[Bug] Memory leak when re-evaluating modified pattern with nested templates

[skyfloogle]

Operating System

Linux

What's the issue you encountered?

While putting together a pattern, I noticed that every time I modified the pattern and re-evaluated it, ImHex's memory usage went up by about 4 gigabytes. Over time, this leads to my system running low on RAM.
I have narrowed it down to the CMDL struct (quick access with CMDL cmdl @ 0xEC;) and its DictInfo<RelPtr<T>> and ListPtr<RelPtr<T>> fields. The RelPtr<T> is an optional relative pointer to a T, and the ListPtr is a relative pointer to an sized array of T. DictInfo<T> contains multiple layers of RelPtr<T>. Replacing T with char either prevents the memory increase or reduces it so much I can't measure it. I added [[inline]] attributes in many places for legibility, but removing these does not resolve the issue. I haven't been able to narrow it down further, and I'm not completely confident that this is the root cause.
I've attempted to investigate the issue myself using -fsanitize and Valgrind, but neither has given me much insight (a heap dump from Valgrind's "massif" tool identified under 200MB of data, while htop indicated memory usage was over 2GB at the time). I haven't used these tools before though, so I could be doing something wrong. I can at least verify that the issue is there in debug builds on the latest master commit as of this writing.
In the meantime, I've resorted to restarting ImHex whenever I notice memory usage is low. My 16GB system with other stuff open can only handle 2 rounds of evaluation with the full pattern, but if I replace the CMDL pointer with a char pointer it's usable.
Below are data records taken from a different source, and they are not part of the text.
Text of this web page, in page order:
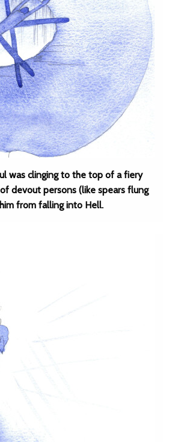
was clinging to the top of a fiery
devout persons (like spears flung
from falling into Hell.
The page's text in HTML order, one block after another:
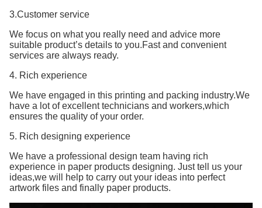
3.Customer service
We focus on what you really need and advice more
suitable product’s details to you.Fast and convenient
services are always ready.
4. Rich experience
We have engaged in this printing and packing industry.We
have a lot of excellent technicians and workers,which
ensures the quality of your order.
5. Rich designing experience
We have a professional design team having rich
experience in paper products designing. Just tell us your
ideas,we will help to carry out your ideas into perfect
artwork files and finally paper products.
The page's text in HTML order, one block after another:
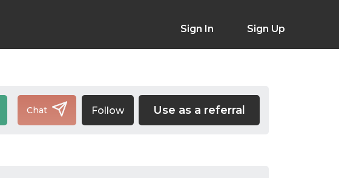
Sign In Sign Up
Chat Follow Use as a referral
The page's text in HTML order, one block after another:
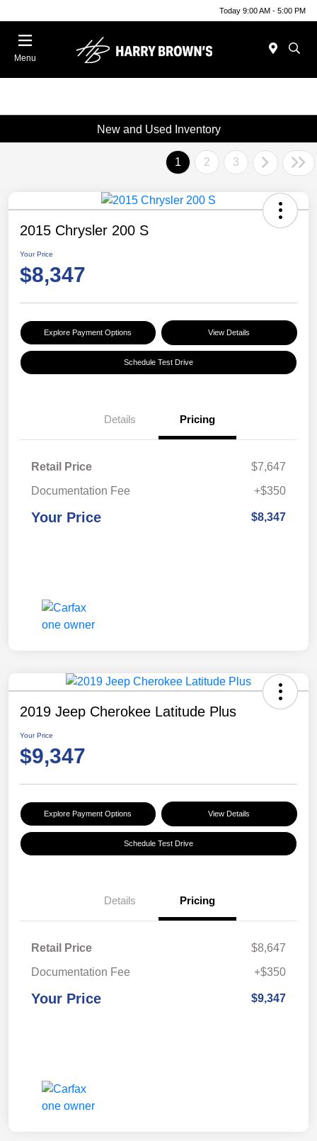
Today 9:00 AM - 5:00 PM
Menu
New and Used Inventory
1 2 3
2015 Chrysler 200 S
Your Price
$8,347
Explore Payment Options View Details
Schedule Test Drive
Details Pricing
Retail Price
$7,647
Documentation Fee
+$350
Your Price $8,347
2019 Jeep Cherokee Latitude Plus
Your Price
$9,347
Explore Payment Options View Details
Schedule Test Drive
Details Pricing
Retail Price
$8,647
Documentation Fee
+$350
Your Price $9,347
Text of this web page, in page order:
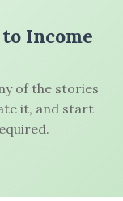
Income
of the stories
it, and start
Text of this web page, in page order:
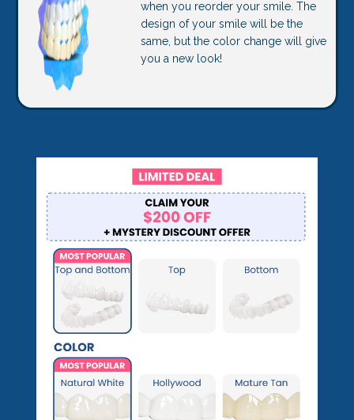
when you reorder your smile. The
design of your smile will be the
same, but the color change will give
you a new look!
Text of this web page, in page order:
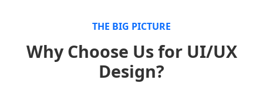
THE BIG PICTURE
Why Choose Us for UI/UX
Design?
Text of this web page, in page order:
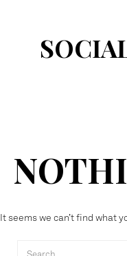
It seems we can’t find what
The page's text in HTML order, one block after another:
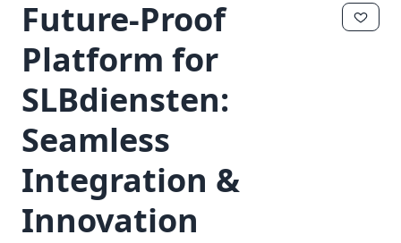
Future-Proof
Platform for
SLBdiensten:
Seamless
Integration &
Innovation
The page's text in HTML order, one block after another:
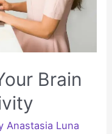
Brain
Anastasia Luna
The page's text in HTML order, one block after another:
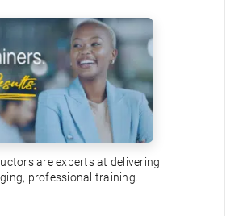
are experts at delivering
professional training.
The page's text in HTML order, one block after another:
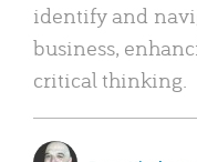
identify and
business,
critical thinking.
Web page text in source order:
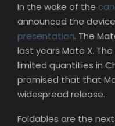
In the wake of the
announced the
presentation. The
last years Mate X.
limited quantities in
promised that that
widespread release.
Foldables are the
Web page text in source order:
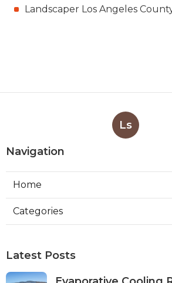
Landscaper Los Angeles
Ls
Navigation
Home
Categories
Latest Posts
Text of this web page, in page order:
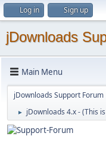
Log in Sign up
jDownloads
Main Menu
jDownloads Support Forum
► jDownloads 4.x - (This
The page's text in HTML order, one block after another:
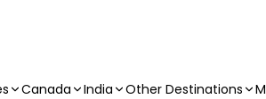
Canada India Other Destinations
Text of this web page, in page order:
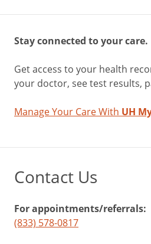
Stay connected to your care.
Get access to your health
your doctor, see test results,
Manage Your Care With UH
Contact Us
For appointments/referrals:
(833) 578-0817
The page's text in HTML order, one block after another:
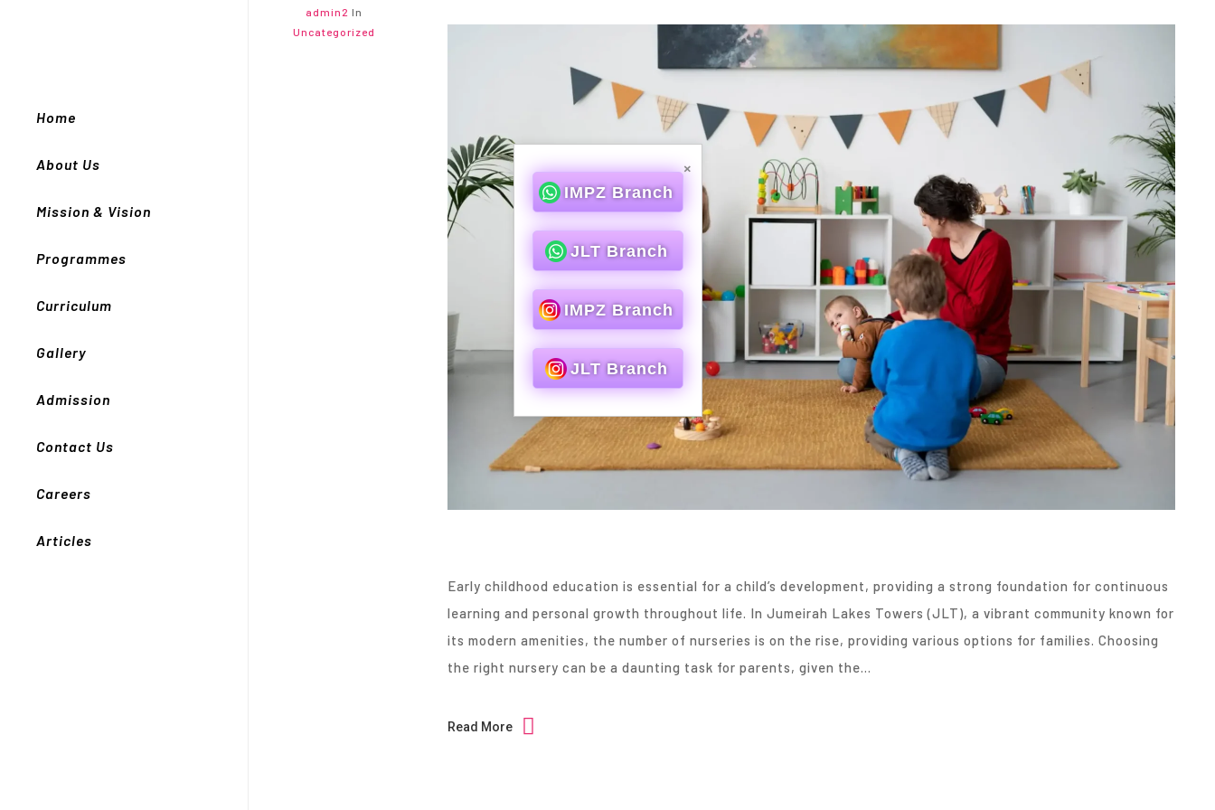
Home
About Us
Mission & Vision
Programmes
Curriculum
Gallery
Admission
Contact Us
Careers
Articles
admin2 In
Uncategorized
Early childhood education is essential for a child’s development, providing a strong foundation for continuous
learning and personal growth throughout life. In Jumeirah Lakes Towers (JLT), a vibrant community known for
its modern amenities, the number of nurseries is on the rise, providing various options for families. Choosing
the right nursery can be a daunting task for parents, given the…
Read More
×
IMPZ Branch
JLT Branch
IMPZ Branch
JLT Branch

How can the issue be reproduced?

1. Load the provided binary and pattern
2. Evaluate the pattern (▶️ button)
3. Make a change in the pattern editor (e.g. remove a later field in the DATA struct, or even remove the entire thing)
4. Re-evaluate the pattern
5. Observe in htop or similar that memory usage goes up by several gigabytes (or, in the case of removing the entire pattern, doesn't go down at all)

ImHex Version

1.36.2 and 2ba7db1

ImHex Build Type

• Nightly or built from sources

Installation type

Tried imhex-bin off AUR, the nightly AppImage, and a local build

Additional context?

I'm running EndeavourOS with KDE/Wayland on an AMD Ryzen 5 4500U with integrated graphics.

cgfx.zip contains model.cgfx (the binary, an intermediate build artifact of one of my projects) and cgfx.hexpat (the pattern).

[WerWolv]

Hey, thanks for the report! I'll definitely look into what's causing this. There's various issues currently when nesting template types but I wasn't aware of such a massive memory leak

[skyfloogle]

I'm not sure whether this is related, but after further work on my pattern, memory appears to be ballooning during parsing, and doesn't depend on the pattern data being present at all. My current pattern uses 11.3GB of RAM in plcli when applied to an empty file.

After investigating further, it seems to be at least partly because when template parameters are involved, the entire ASTNodeTypeDecl is cloned, including the type parameters.

I'm not very familiar with the code's structure and how easy it is to change things, but would it be possible to have template implementations be represented by some object with weak references to the definitions of its type parameters and to the relevant template definition?
It's also possible that the data being cloned really shouldn't be this big, and maybe some stuff could be shrunk or shared there (e.g. maybe strings could be shared with some kind of string pool, or stored as slices of the original source code).

Here's my current pattern. It seems to be particularly caused by a rather deep nesting of templates: the name in the LutInfo struct is potentially quite deep, possibly 20+ levels of structs inside structs, many of which are templates. It can also be worked around by removing the DictInfo<CMDL> from the DATA at the bottom, as that is presumably where the biggest clone happens.